I recently purchased a 1444 Monark flat bottom with a modified V-hull in the bow. Project boat pictures soon...

My first question is if the age (year) of the boat can be determined by the serial number on the original plate that lists maximum(s), H.P., # of people, total weight.

I spoke to a Monark dealer in Tennessee and they said there would be a seril number stamped into the transom and it should be in the right outside corner. I looked all over the transom and could not find the number they were talking about. Luckily it has the original plate listing max HP 20hp, 4 person @ 150lbs each, and 855lbs total people, gear, and motor.

The Wisconsin registration card has a space for year of boat. The card I got with the boat seems current but the year is blank. I am about to register in my name and would like to have the year on the card (just to know it would be nice).

The serial number reads 107826 

It was a rental boat on the Mississippi so it is kind of beat up. It could be a 1978(?) or maybe even a 1982(?)...just guessing on those dates....

Does anybody here know if the year of manufactuer is coded into the serial number...

Thank you for your help


----------



## russ010 (Aug 26, 2009)

it won't be the serial number... it will be your HIN (Hull Identification Number). 

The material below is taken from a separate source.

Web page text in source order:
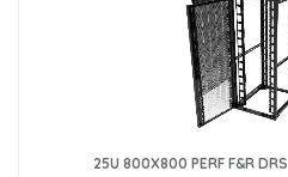
25U 800X800 PERF F&R DRS
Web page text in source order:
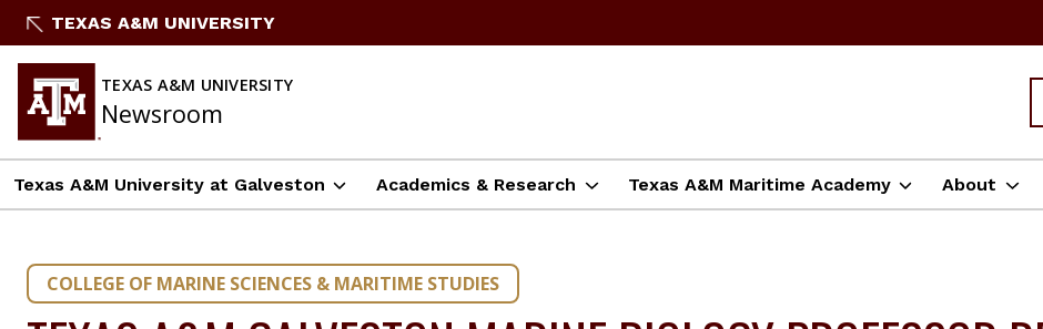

It will usually be on the outside of the transom either stamped into the boat itself, or on a little placard.

if you find it, post it here and I'll tell you the month and year it was manufactured... it's not older than 1972 is it?


----------



## G3_Guy (Aug 26, 2009)

As Russ said, the HIN is what you need to identify. Below is a link to some helpful info once you do.

https://www.boatsafe.com/nauticalknowhow/hin.htm


----------



## Monarkman (Aug 26, 2009)

Russ,G3..

Thanks for the help...I just re-checked the boat. Definitely no serial number on the outside of the transom or anywhere else on the boat. Now I am thinking pre 1972. Oh well, I am off to the local DNR office to try and register it. I will report back on what I find out.


----------



## ben2go (Aug 26, 2009)

I believe G3 came about in the 80's.Not 100% on that plus I am sick and half asleep.


----------



## Monarkman (Aug 26, 2009)

Ok, I went to the local (Wisconsin) DNR office to register my boat without a Hull Identification Number...(probably pre 1972). Had no problem at all registering it. The DNR computer generated a H.I.N. and all I have to to is etch, ingrave, or stamp it onto the upper right corner if the ouside of the transom. They even supplied a sheet of instructions showing exactly were to put the number...

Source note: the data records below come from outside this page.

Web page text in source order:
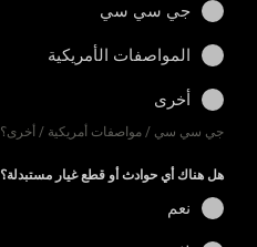
جي سي سي
المواصفات الأمريكية
أخرى
جي سي سي / مواصفات أمريكية / أخرى؟
هل هناك أي حوادث أو قطع غيار مستبدلة؟
نعم
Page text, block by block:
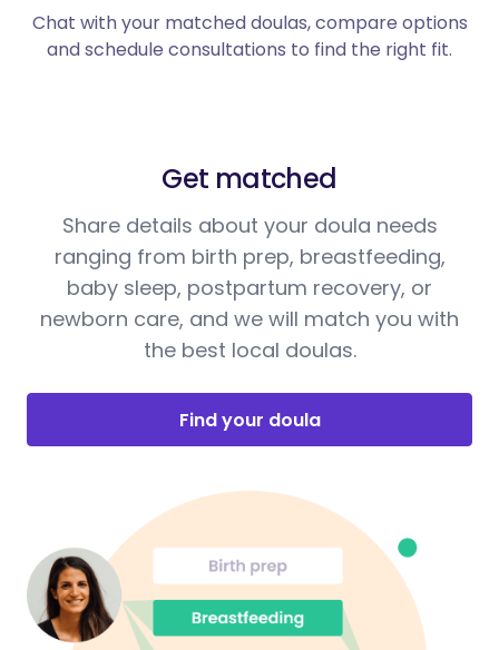
Chat with your matched doulas, compare options
and schedule consultations to find the right fit.
Get matched
Share details about your doula needs
ranging from birth prep, breastfeeding,
baby sleep, postpartum recovery, or
newborn care, and we will match you with
the best local doulas.
Find your doula
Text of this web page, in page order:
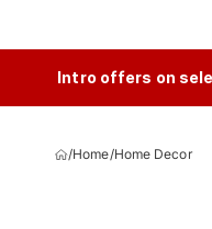
Intro offers on
/Home/Home Decor
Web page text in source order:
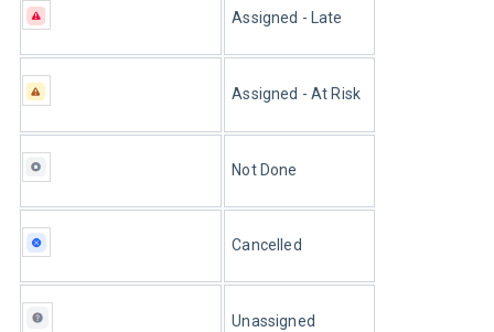
Assigned - Late
Assigned - At Risk
Not Done
Cancelled
Unassigned

So with it registered in my name and with new 2012 stickers on her I finally took her out. Some small slow leaks in the rear, not bad at all. I have already read alot in here on how to check which rivets are leaking, mark them, and tighten them. It came with a 15HP. Evinrude and with me and the wife it seemed to go plenty fast enough. I will check speed with my GPS soon. This was her first run, more to check for leaks and see what she would do. 

I am looking forward to starting the renovation. Complete taken down and repainting (I am thinking brown camo sorta like Desert Storm camo) the exterior and interior, rebuild the trailer, etc. etc. As I already have a fishing boat, I think I am going to leave the seating as is (no decks) as it will be used primarily for river exploration and a little fishing on lakes and rivers. I will be documenting the renovatin here with updates and pictures....as is (before) pictures soon....Thanks again for the help with the serial number question.


----------



## G3_Guy (Aug 27, 2009)

Glad to hear it went smoothly. Look forward to seeing posts and pics of your progress!


----------



## russ010 (Aug 27, 2009)

ben2go said:


> I believe G3 came about in the 80's.Not 100% on that plus I am sick and half asleep.



It's a Monarch boat - not a G3... he was talking to me and G3!


----------



## ben2go (Aug 27, 2009)

russ010 said:


> ben2go said:
> 
> 
> > I believe G3 came about in the 80's.Not 100% on that plus I am sick and half asleep.
> ...




I should have stayed in bed last night. #-o


----------